▸ DATASET EXCERPTS:
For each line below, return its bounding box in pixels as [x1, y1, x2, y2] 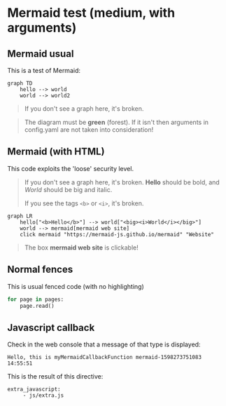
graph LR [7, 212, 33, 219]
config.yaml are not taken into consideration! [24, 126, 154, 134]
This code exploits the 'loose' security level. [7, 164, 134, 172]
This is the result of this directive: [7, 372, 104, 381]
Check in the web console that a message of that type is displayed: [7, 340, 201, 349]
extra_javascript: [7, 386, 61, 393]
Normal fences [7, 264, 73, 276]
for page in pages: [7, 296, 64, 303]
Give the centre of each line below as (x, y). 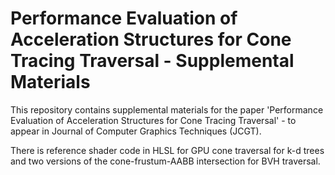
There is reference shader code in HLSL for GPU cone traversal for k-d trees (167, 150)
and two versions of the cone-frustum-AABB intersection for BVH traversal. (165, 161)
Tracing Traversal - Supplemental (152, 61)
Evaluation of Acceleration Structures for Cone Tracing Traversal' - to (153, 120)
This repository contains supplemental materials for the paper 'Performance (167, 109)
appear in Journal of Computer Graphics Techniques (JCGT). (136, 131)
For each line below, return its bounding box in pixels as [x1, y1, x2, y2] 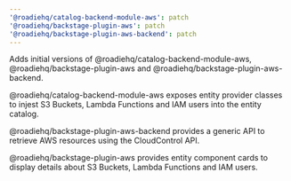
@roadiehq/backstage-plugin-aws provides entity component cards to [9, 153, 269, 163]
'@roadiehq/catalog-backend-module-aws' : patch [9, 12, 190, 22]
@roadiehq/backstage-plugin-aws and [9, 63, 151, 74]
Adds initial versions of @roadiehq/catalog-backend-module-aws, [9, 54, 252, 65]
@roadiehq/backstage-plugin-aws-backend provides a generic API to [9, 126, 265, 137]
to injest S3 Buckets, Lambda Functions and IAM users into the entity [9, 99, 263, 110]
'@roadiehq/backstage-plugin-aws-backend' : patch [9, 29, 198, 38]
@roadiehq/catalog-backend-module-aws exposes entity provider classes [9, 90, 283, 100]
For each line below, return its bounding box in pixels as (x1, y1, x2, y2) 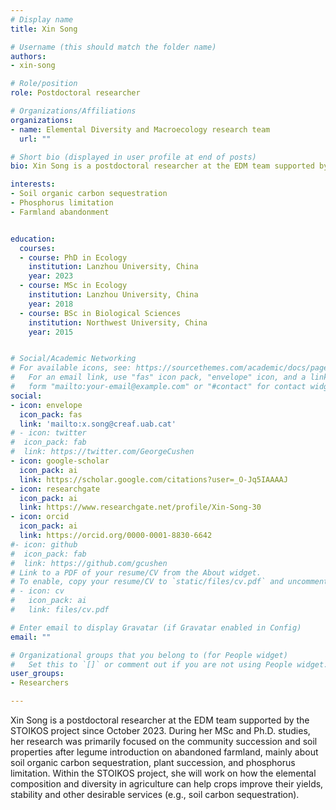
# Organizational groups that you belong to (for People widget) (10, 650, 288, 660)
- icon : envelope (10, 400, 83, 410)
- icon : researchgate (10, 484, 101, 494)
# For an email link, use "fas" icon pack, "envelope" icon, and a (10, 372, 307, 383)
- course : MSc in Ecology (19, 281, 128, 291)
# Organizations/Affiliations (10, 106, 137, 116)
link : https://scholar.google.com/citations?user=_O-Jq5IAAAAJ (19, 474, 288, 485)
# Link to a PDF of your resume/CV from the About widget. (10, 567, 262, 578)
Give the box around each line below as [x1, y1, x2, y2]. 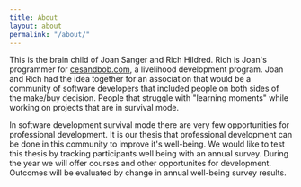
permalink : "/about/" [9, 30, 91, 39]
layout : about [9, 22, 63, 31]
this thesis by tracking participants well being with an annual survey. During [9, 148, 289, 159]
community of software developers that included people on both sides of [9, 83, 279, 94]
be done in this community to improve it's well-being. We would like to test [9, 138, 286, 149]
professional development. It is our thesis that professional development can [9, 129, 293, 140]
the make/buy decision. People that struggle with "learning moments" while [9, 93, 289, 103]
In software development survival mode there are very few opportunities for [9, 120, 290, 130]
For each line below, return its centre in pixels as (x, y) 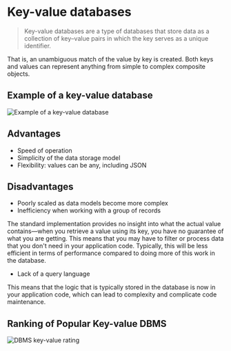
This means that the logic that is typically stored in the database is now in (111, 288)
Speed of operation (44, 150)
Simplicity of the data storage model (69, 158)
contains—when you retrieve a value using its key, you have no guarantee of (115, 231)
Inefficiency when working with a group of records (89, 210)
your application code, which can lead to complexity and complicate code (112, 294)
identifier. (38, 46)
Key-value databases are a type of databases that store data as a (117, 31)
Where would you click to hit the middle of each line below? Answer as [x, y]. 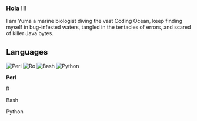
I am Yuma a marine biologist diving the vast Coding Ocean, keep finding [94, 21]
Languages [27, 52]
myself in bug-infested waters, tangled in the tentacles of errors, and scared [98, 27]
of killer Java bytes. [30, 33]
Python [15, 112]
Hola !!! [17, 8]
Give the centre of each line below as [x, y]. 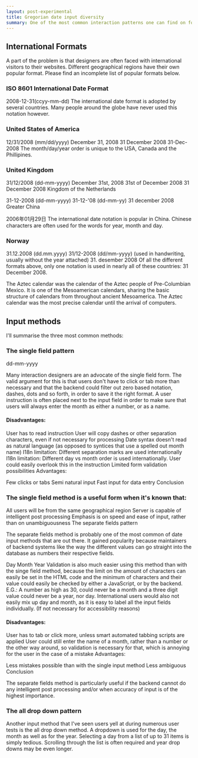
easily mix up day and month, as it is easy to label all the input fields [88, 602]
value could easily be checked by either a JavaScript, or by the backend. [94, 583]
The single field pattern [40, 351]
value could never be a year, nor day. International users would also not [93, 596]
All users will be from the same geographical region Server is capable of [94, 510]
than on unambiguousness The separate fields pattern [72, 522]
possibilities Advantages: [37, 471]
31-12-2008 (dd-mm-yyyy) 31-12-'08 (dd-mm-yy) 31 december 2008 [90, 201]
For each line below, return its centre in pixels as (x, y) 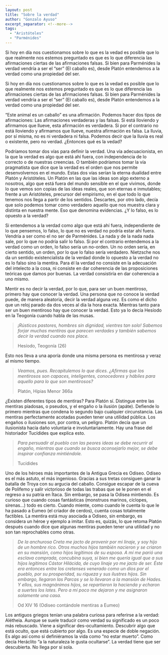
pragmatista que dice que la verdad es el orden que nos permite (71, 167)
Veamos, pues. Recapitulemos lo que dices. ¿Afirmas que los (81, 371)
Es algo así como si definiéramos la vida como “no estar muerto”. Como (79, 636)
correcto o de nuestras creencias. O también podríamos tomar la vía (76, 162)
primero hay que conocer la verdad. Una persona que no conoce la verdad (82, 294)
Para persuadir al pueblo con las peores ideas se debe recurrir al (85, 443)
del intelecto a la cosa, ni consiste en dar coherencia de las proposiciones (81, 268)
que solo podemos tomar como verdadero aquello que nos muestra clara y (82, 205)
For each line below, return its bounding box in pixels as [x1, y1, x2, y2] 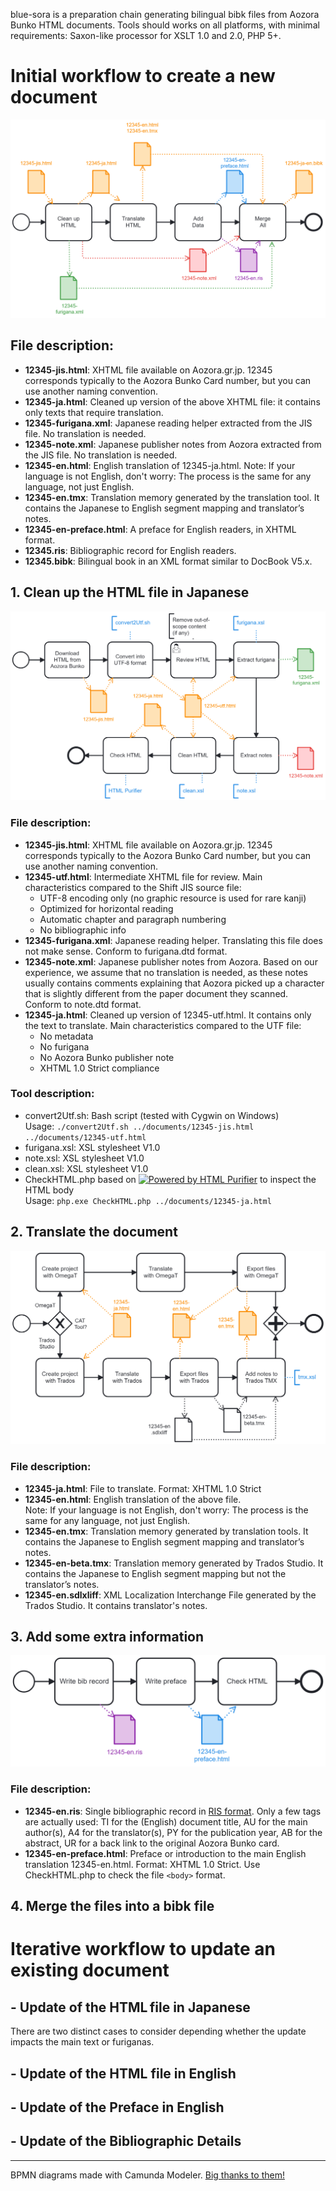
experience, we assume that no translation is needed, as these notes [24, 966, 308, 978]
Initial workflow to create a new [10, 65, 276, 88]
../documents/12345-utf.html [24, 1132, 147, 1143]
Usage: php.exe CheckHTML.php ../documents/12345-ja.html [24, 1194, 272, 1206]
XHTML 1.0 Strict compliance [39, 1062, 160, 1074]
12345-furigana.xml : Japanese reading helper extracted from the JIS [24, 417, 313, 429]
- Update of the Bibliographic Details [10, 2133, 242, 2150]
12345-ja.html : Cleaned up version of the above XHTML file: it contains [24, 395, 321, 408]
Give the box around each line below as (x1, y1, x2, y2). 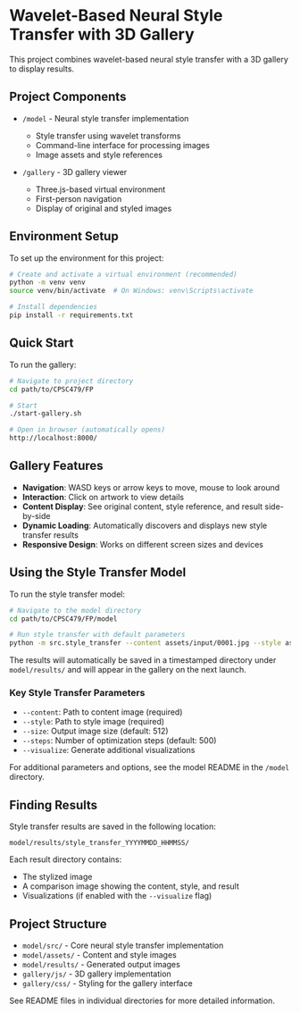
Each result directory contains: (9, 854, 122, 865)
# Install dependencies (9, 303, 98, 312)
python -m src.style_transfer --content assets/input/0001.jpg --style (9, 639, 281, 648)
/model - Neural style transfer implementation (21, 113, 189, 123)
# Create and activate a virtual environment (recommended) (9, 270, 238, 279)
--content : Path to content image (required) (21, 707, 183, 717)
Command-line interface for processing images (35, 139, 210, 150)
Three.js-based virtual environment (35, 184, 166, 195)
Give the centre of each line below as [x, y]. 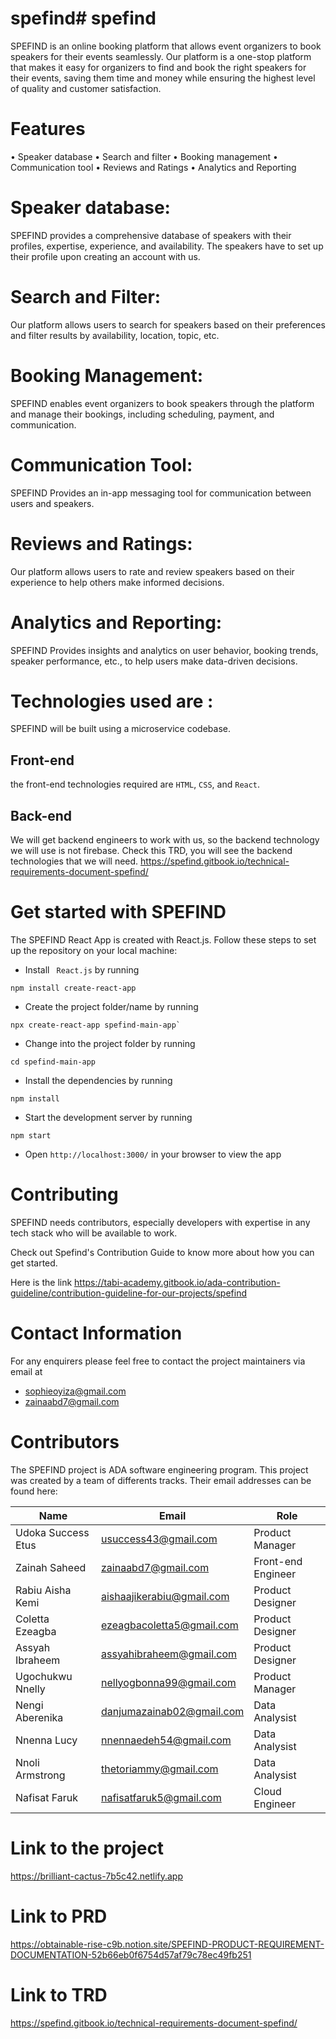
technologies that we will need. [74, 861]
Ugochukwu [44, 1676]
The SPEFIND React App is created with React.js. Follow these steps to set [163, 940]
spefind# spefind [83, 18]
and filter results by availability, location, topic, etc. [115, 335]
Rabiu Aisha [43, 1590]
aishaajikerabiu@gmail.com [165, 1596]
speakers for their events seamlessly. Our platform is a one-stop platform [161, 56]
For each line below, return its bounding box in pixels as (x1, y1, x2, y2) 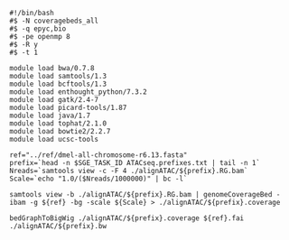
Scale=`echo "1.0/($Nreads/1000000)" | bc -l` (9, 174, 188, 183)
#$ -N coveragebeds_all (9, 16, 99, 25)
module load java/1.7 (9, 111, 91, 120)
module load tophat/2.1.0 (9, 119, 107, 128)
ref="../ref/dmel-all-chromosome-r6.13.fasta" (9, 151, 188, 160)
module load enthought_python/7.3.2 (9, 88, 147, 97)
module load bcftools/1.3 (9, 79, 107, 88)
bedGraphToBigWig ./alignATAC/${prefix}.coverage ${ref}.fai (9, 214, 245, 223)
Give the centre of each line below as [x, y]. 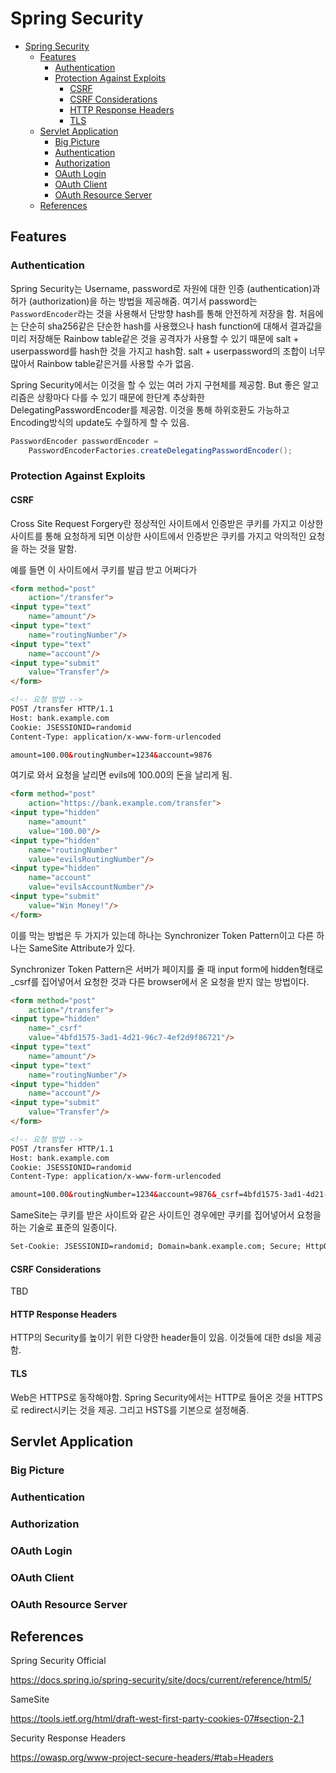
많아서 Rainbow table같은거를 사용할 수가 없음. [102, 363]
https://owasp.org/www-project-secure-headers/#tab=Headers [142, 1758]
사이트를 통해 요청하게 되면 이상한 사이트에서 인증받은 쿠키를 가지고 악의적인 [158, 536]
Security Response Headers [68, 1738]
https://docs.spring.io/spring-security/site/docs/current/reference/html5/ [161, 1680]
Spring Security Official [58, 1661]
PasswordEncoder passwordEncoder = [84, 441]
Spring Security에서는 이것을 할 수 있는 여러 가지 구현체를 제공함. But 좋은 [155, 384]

▸ ACTION ITEM: Write out the lines above from the one with "In software development" through the one with "easily mix up", ends included, exactly; no picture goes in.

▸ TASK RESPONSE:
In software development survival mode there are very few opportunities for [9, 120, 290, 130]
For each line below, return its centre in pixels as (x, y) 
This means that the logic that is typically stored in the database is now in (111, 288)
Speed of operation (44, 150)
Simplicity of the data storage model (69, 158)
contains—when you retrieve a value using its key, you have no guarantee of (115, 231)
Inefficiency when working with a group of records (89, 210)
your application code, which can lead to complexity and complicate code (112, 294)
identifier. (38, 46)
Key-value databases are a type of databases that store data as a (117, 31)
Where would you click to hit the middle of each line below? Answer as [x, y]. 
I am Yuma a marine biologist diving the vast Coding Ocean, keep finding [94, 21]
Languages [27, 52]
myself in bug-infested waters, tangled in the tentacles of errors, and scared [98, 27]
of killer Java bytes. [30, 33]
Python [15, 112]
Hola !!! [17, 8]
Give the centre of each line below as [x, y]. 
easily mix up day and month, as it is easy to label all the input fields [88, 602]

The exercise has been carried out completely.